Cinquantuno vincenti. Questo solo dato basterebbe probabilmente a definire strepitosa la seconda partita di Dominic Thiem alle ATP Finals 2019. Il numero assume tutt’altri contorni se si considera che quelle cinquantuno palline senza ritorno sono state scagliate contro Novak Djokovic. Lo stesso austriaco, ora matematicamente qualificato per le semifinali, ha definito questo come il “miglior incontro della sua carriera”. Considerati la superficie, storicamente ostica a Thiem e estremamente favorevole a Nole, e lo stato di forma dell’avversario, probabilmente l’affermazione non suona così esagerata.

Probabilmente è stato il miglior match della mia carriera. È stato un vero classico e un match epico di quelli che capitano di tanto in tanto in questi grandi tornei. Ha avuto tutto quello di cui un match del genere ha bisogno: lui era al massimo, io ero al massimo; lui giocava punti strepitosi, io giocavo punti strepitosi. Penso che l’incontro si meritasse una fine al tiebreak del terzo set. Se due top 10 giocano per due ore e quarantacinque minuti, alla fine molto dipende anche dalla fortuna e questa volta è stata un po’ più dalla mia parte. Sono davvero felice e orgoglioso, perché, come ho detto prima, è stato probabilmente il miglior match della mia carriera”.

Dominic Thiem – ATP Finals 2019 (foto Roberto Zanettin)

I primi due incontri alla O2 Arena di Londra non fanno altro che suggellare una stagione davvero ottima, nella quale Thiem ha mostrato tutti i suoi progressi sulle superfici veloci (come non citare la vittoria a Indian Wells in finale su Roger Federer), ma soprattutto una tenuta mentale e una fiducia in se stesso fuori dal comune. Nel 2019, l’austriaco vanta un record di 15 vittorie e sole due sconfitte al set decisivo (terzo o quinto che fosse) e non ha mai tremato contro i Top 10: otto a tre il saldo vittorie/sconfitte aggiornato con il successo di ieri. Gli unici primi della classe in grado di fermarlo sono stati Djokovic a Madrid, Nadal in finale al Roland Garros e Medvedev in Canada. Nessuna di esse è particolarmente disonorevole o piena di rimpianti.

Nemmeno davanti ai Big 3 Thiem mostra più alcun timore reverenziale. Probabilmente è uno dei pochi tennisti a non averlo mai fatto sin da giovanissimo, ma adesso entra sempre in campo convinto di vincere e i risultati si vedono. In stagione è avanti 3-0 nei confronti diretti contro Roger Federer (5-2 il totale), 1-1 con Nadal (4-9 il totale) e adesso 2-1 con Djokovic (4-6 il totale, ma Dominic ha vinto quattro degli ultimi cinque confronti).
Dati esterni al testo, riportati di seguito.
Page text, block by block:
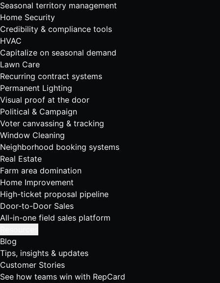
Seasonal territory management
Home Security
Credibility & compliance tools
HVAC
Capitalize on seasonal demand
Lawn Care
Recurring contract systems
Permanent Lighting
Visual proof at the door
Political & Campaign
Voter canvassing & tracking
Window Cleaning
Neighborhood booking systems
Real Estate
Farm area domination
Home Improvement
High-ticket proposal pipeline
Door-to-Door Sales
All-in-one field sales platform
Blog
Tips, insights & updates
Customer Stories
See how teams win with RepCard

Adesso lo sguardo è già rivolto alla semifinale, senza ovviamente prendere alla leggera il match contro Matteo Berrettini, ininfluente per la qualificazione di entrambi, ma utile per mantenere ritmo e fiducia. “Sono davvero in fiducia. È stata la prima volta, penso, che sono riuscito a battere due dei Big 3 di seguito, cosa che ovviamente mi dà grande fiducia. Sono anche molto contento e orgoglioso di aver raggiunto le semifinali per la prima volta. Era un grande obiettivo, ma ovviamente ora non è più sufficiente. Cercherò di fare un buon match anche contro Berrettini giovedì. Ovviamente sarà un incontro più comodo per me perché non avrò molta pressione addosso, ma voglio comunque dare seguito a questo stato di forma e cercare di mantenere il livello dei primi due match anche in semifinale“.

Dominic Thiem – ATP Finals 2019 (foto Roberto Zanettin)
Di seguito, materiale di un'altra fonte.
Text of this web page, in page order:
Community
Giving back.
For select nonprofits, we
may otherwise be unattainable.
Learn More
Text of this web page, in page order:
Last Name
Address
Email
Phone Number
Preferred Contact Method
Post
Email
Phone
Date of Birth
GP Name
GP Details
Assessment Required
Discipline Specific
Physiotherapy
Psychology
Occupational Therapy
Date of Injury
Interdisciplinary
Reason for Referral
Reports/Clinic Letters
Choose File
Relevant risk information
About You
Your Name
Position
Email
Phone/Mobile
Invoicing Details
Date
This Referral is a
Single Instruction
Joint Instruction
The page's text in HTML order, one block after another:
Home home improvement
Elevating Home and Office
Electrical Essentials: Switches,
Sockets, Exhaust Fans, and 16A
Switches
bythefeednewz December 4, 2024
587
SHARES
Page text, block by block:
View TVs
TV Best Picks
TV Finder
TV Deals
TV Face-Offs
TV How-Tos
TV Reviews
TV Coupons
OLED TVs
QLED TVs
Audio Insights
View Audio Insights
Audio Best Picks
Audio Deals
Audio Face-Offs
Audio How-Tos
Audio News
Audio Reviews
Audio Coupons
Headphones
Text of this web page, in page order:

Viste le performance delle prime giornate, non sembra neanche così irrealistico parlare di una possibile vittoria finale dell’austriaco, che ovviamente ha ammesso quanto il titolo significherebbe per lui e per la sua carriera. “Sarebbe il titolo più importante della mia carriera. Penso che questo torneo sia quasi al livello degli Slam, perché è così difficile da vincere. Devi battere solo top 10, i migliori otto giocatori della stagione. Forse questo torneo è il più difficile da vincere dell’intera stagione“. 

Sotto il tetto della O2 Arena, Dominic ha dimostrato ancora una volta di non avere paura di nessuno. Gli avversari sono avvisati.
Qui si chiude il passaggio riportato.